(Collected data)
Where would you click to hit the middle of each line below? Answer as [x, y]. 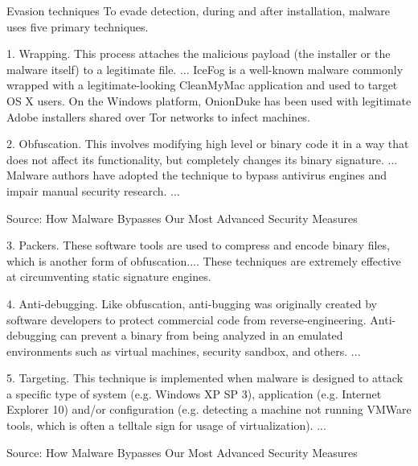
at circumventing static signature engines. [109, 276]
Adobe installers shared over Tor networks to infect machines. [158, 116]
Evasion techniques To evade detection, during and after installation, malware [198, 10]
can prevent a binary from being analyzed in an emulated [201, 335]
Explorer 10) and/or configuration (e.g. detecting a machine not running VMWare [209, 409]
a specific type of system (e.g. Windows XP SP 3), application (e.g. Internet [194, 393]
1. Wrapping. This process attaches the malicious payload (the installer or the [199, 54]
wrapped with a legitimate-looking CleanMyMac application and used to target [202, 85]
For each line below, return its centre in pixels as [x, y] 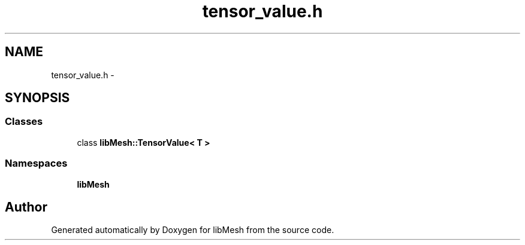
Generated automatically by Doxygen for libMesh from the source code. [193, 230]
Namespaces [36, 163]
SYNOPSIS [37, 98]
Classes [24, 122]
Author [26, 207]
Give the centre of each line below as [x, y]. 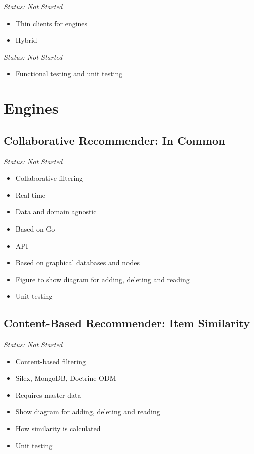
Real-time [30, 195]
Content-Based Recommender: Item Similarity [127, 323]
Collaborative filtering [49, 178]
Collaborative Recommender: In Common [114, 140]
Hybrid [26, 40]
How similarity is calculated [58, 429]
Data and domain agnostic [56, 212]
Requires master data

## ABOUT THIS TASK
What is needed is an exact copy of each line from the top of the data above through the line containing "a specific type", with no pictures.

## SOLUTION BELOW
Where would you click to hit the middle of each line below? Answer as [x, y]. 
at circumventing static signature engines. [109, 276]
Adobe installers shared over Tor networks to infect machines. [158, 116]
Evasion techniques To evade detection, during and after installation, malware [198, 10]
can prevent a binary from being analyzed in an emulated [201, 335]
Explorer 10) and/or configuration (e.g. detecting a machine not running VMWare [209, 409]
a specific type of system (e.g. Windows XP SP 3), application (e.g. Internet [194, 393]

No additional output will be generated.